ManTra-Net: Manipulation Tracing Network For Detection And Localization of Image Forgeries With Anomalous Features

June 15, 2019


Fake news, Internet rumors, insurance fraud, extortion, and even academic publications have all been affected by image forgery, which has recently become an epidemic. Furthermore, the majority of image forgeries have yet to be recognized. Each of the retracted articles due to deliberate manipulation might account for a mean of $392,582 indirect expenses in biomedical research publications alone, implying much larger indirect costs due to misguided research. As a result, new algorithms must be developed to aid in the fight against image manipulation and forgery.

Image forgery can be done in a variety of ways. Splicing, copy-move, removal, and enhancement are the four techniques that have received the greatest attention. Real-life forgeries, on the other hand, are more complicated, and malignant forgers frequently use a series of manipulations to conceal their fake. This necessitates the development of new unified forgery detection systems that are not confined to one or a few known manipulation kinds but are capable of handling more complex and/or unknown manipulation types.

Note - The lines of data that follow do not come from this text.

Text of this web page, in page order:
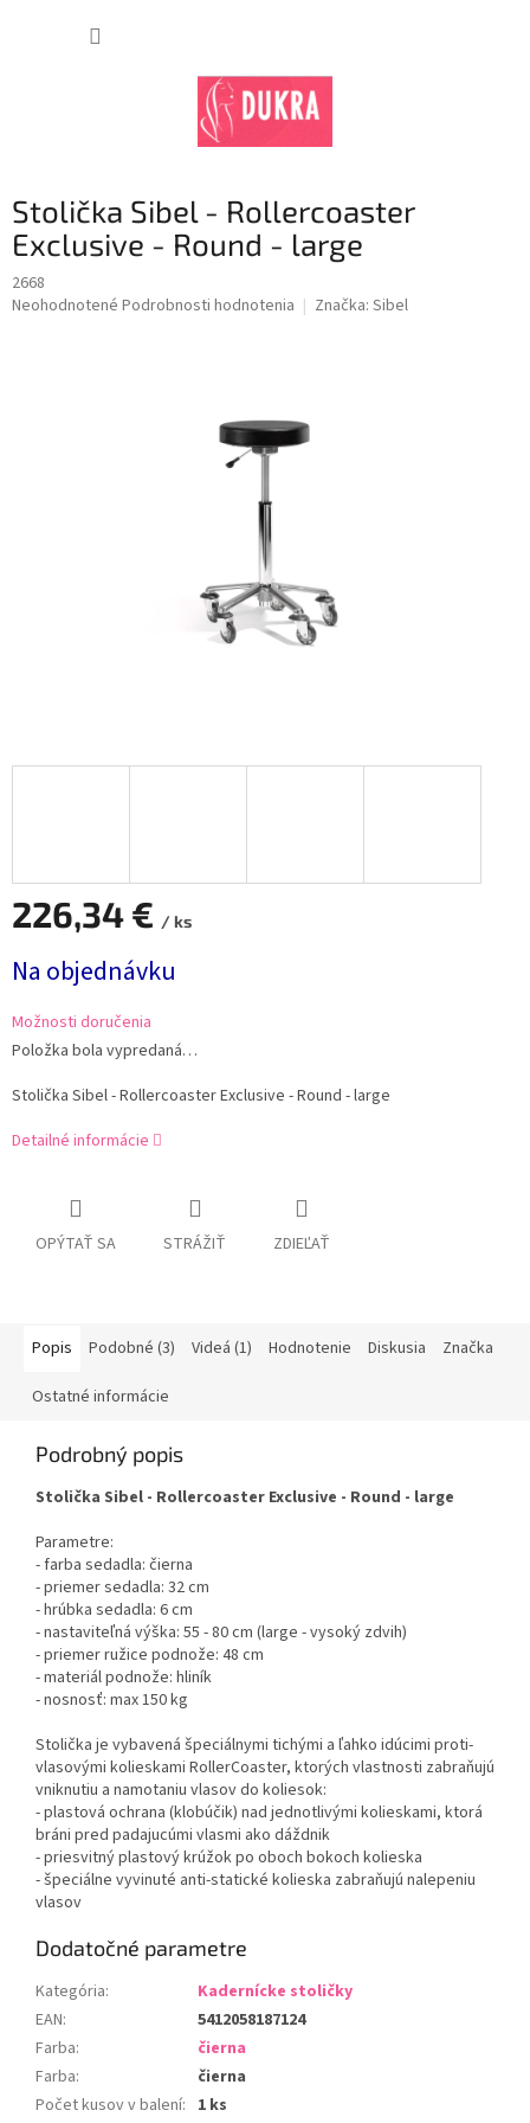
Stolička Sibel - Rollercoaster
Exclusive - Round - large
2668
Priemerné
Neohodnotené Podrobnosti hodnotenia Značka: Sibel
226,34 € / ks
cena:
Na objednávku
Možnosti doručenia
Položka bola vypredaná…
Stolička Sibel - Rollercoaster Exclusive - Round - large
Detailné informácie
OPÝTAŤ SA STRÁŽIŤ ZDIEĽAŤ
Popis Podobné (3) Videá (1) Hodnotenie Diskusia Značka
Ostatné informácie
Podrobný popis
Stolička Sibel - Rollercoaster Exclusive - Round - large
Parametre:
- farba sedadla: čierna
- priemer sedadla: 32 cm
- hrúbka sedadla: 6 cm
- nastaviteľná výška: 55 - 80 cm (large - vysoký zdvih)
- priemer ružice podnože: 48 cm
- materiál podnože: hliník
- nosnosť: max 150 kg
Stolička je vybavená špeciálnymi tichými a ľahko idúcimi proti-
vlasovými kolieskami RollerCoaster, ktorých vlastnosti zabraňujú
vniknutiu a namotaniu vlasov do koliesok:
- plastová ochrana (klobúčik) nad jednotlivými kolieskami, ktorá
bráni pred padajucúmi vlasmi ako dáždnik
- priesvitný plastový krúžok po oboch bokoch kolieska
- špeciálne vyvinuté anti-statické kolieska zabraňujú nalepeniu
vlasov
Dodatočné parametre
Kategória:
Kadernícke stoličky
EAN:
5412058187124
Farba:
čierna
Farba:
čierna
Počet kusov v balení: 1 ks
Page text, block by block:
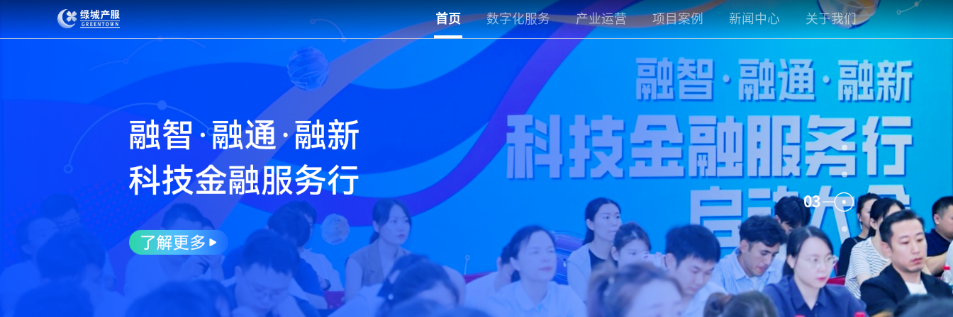
首页 数字化服务
云助-数智开发区
云助-数智园区
云助钉-数智楼宇
云助擎天-物联网
产业运营 项目案例
园区小镇
商办楼宇
未来社区
新闻中心
项目动态
研究洞察
关于我们
联系我们
加入我们
03

Localization of forging regions is another issue that is frequently disregarded. The majority of available approaches are only concerned with image-level detection, that is, whether or not an image is fabricated. Furthermore, technologies that allow for localization frequently require extensive, time-consuming pre-and post-processing. The mismatch between feature learning and forgery mask production also reveals a forgery detection and localization strategy that isn’t fully optimized.

In the previous four years, notable image forgery localization/detection (IFLD) algorithms have used a variety of clues/features, ranging from handmade features like DCT correlation to entirely implicit learned DNN features, as seen in the table below. On the other hand, despite the fact that DNN approaches are gaining popularity, no dominant DNN design uses the same network architecture. And the majority of them concentrate on a single sort of forgery.

Screenshot 2022-01-14 at 12.31.09 AM


We address the aforementioned concerns and present Mantra-Net as a novel approach for generalized IFLD. It detects fabricated pixels by identifying local abnormal properties, therefore it isn’t restricted to a single sort of forgery or manipulation. Furthermore, it is an end-to-end solution, which eliminates the need for pre- and/or post-processing. It also includes all trainable modules that can be combined to optimize the IFLD task.

To make the manipulation trace feature more sensitive and robust, we study the IMC problem for more and finer manipulation types, breaking down the seven manipulation families (hierarchy level 0) until they are individual algorithms (hierarchy level 5 with 385 manipulation types and finer differences). It is the first to consider this large number of fine-grained manipulation types. And we use the IMC-WGG W&D architecture (wider and deeper with more filters in each convolutional layer and more convolutional blocks) excluding the decision block for the manipulation trace feature extractor.

After a fair comparison between IMC-VGG, IMC-ResNet, and IMC-DcCNN, we chose IMC-VGG architecture with fully convolutional networks for its smaller gap between training and validation, but a much higher accuracy in KCMI testing. In addition, for the first layer, we chose a combined version of SRMConv2D, BayarConv2D, and the classic Conv2D for the first convolutional layer for the best performance.

We also propose a novel deep anomaly detection network architecture composed of three stages: adaptation, anomalous feature extraction, and decision. For identifying potential forged regions, we first identify the dominant feature of an image, and any feature sufficiently different from this dominant feature is thus anomalous.

Experimental Results

Our extensive experimental results using only pretrained models show that the proposed Mantra-Net is sensitive to subtle manipulation and robust to postprocessing obfuscating manipulation and that it achieves good generalizability to unseen data and unknown manipulation types, even for the most recent DNN-based manipulations like face swapping and deep image inpainting, as shown in the Figures below.

Even though we do not apply any model finetuning or post-processing, it is safe to conclude that ManTra-Net clearly outperforms those classic unsupervised methods and is comparable to those SOTA DNN methods, especially since the proposed Mantra-Net achieves very consistent performance across all testing datasets, indicating that it does generalize well on different datasets.